Instructions for the task:
If a record holds a picture, please leave the picture out and copy the rest of the record exactly.

*** Opening Data listing ***

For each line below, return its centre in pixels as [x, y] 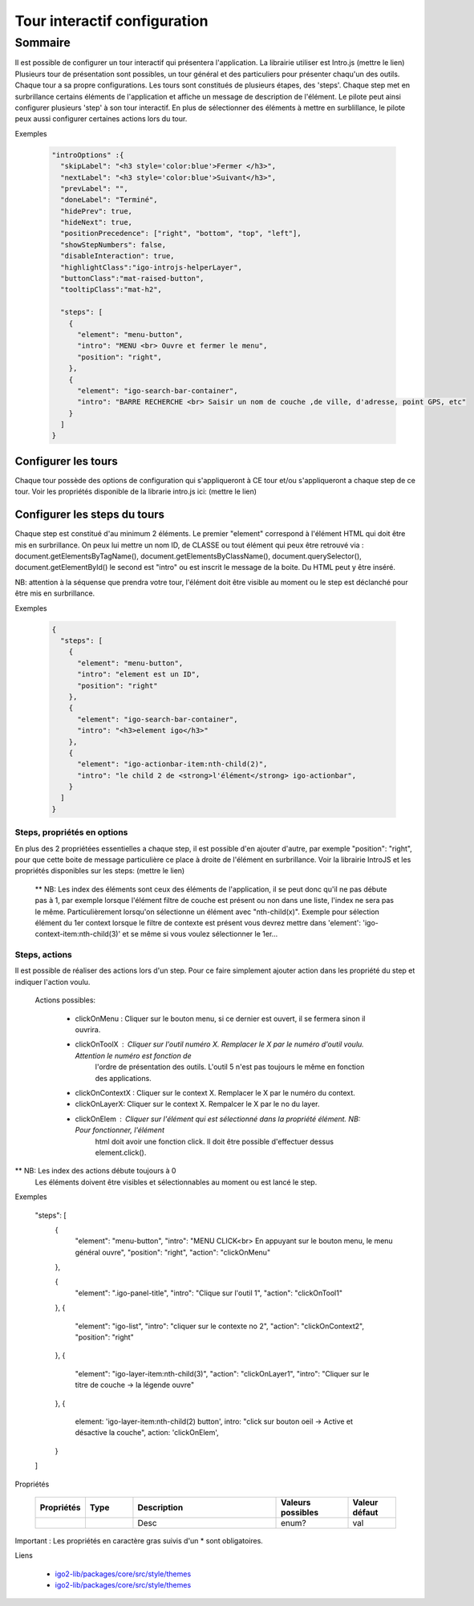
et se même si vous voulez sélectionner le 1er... [200, 934]
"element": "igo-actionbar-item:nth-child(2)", [172, 764]
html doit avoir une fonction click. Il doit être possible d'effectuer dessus [215, 1141]
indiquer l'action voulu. [53, 982]
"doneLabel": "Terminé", [109, 200]
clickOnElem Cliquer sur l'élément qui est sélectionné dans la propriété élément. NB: [218, 1119]
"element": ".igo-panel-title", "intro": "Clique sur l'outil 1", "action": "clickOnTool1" [209, 1293]
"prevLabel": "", [94, 188]
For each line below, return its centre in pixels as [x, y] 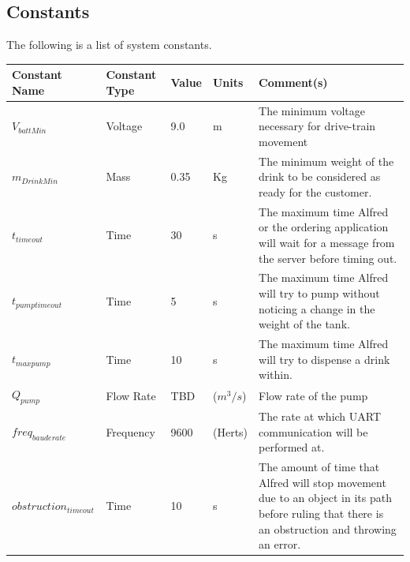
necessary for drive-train [317, 126]
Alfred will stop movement [322, 482]
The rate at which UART [320, 416]
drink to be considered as [320, 176]
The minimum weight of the [326, 161]
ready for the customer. [315, 191]
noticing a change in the [317, 308]
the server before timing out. [328, 258]
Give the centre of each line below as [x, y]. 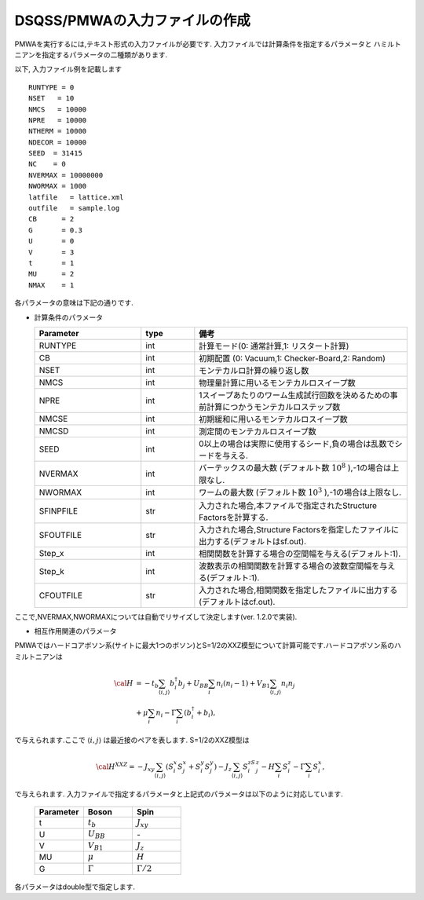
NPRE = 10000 [58, 120]
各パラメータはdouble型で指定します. [75, 887]
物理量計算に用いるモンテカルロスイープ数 [278, 382]
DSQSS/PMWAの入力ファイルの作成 [133, 20]
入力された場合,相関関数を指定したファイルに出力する [298, 590]
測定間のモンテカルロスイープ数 [258, 431]
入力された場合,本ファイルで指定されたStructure [288, 505]
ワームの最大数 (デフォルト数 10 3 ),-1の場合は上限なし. [300, 492]
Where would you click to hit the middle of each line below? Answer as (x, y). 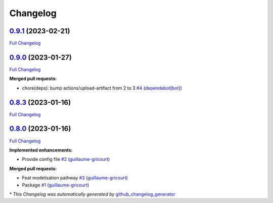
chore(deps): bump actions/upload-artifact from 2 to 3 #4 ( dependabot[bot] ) (102, 88)
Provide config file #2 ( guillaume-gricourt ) (66, 159)
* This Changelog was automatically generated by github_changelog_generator (92, 194)
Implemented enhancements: (41, 150)
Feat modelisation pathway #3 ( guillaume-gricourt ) (75, 178)
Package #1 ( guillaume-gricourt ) (56, 185)

*** Closing Data listing ***

Answer section:
For each line below, return its centre in pixels as [x, y] 
et se même si vous voulez sélectionner le 1er... [200, 934]
"element": "igo-actionbar-item:nth-child(2)", [172, 764]
html doit avoir une fonction click. Il doit être possible d'effectuer dessus [215, 1141]
indiquer l'action voulu. [53, 982]
"doneLabel": "Terminé", [109, 200]
clickOnElem Cliquer sur l'élément qui est sélectionné dans la propriété élément. NB: [218, 1119]
"element": ".igo-panel-title", "intro": "Clique sur l'outil 1", "action": "clickOnTool1" [209, 1293]
"prevLabel": "", [94, 188]
For each line below, return its centre in pixels as [x, y] 
necessary for drive-train [317, 126]
Alfred will stop movement [322, 482]
The rate at which UART [320, 416]
drink to be considered as [320, 176]
The minimum weight of the [326, 161]
ready for the customer. [315, 191]
noticing a change in the [317, 308]
the server before timing out. [328, 258]
Give the centre of each line below as [x, y]. 
NPRE = 10000 [58, 120]
各パラメータはdouble型で指定します. [75, 887]
物理量計算に用いるモンテカルロスイープ数 [278, 382]
DSQSS/PMWAの入力ファイルの作成 [133, 20]
入力された場合,相関関数を指定したファイルに出力する [298, 590]
測定間のモンテカルロスイープ数 [258, 431]
入力された場合,本ファイルで指定されたStructure [288, 505]
ワームの最大数 (デフォルト数 10 3 ),-1の場合は上限なし. [300, 492]
Where would you click to hit the middle of each line below? Answer as (x, y). 
chore(deps): bump actions/upload-artifact from 2 to 3 #4 ( dependabot[bot] ) (102, 88)
Provide config file #2 ( guillaume-gricourt ) (66, 159)
* This Changelog was automatically generated by github_changelog_generator (92, 194)
Implemented enhancements: (41, 150)
Feat modelisation pathway #3 ( guillaume-gricourt ) (75, 178)
Package #1 ( guillaume-gricourt ) (56, 185)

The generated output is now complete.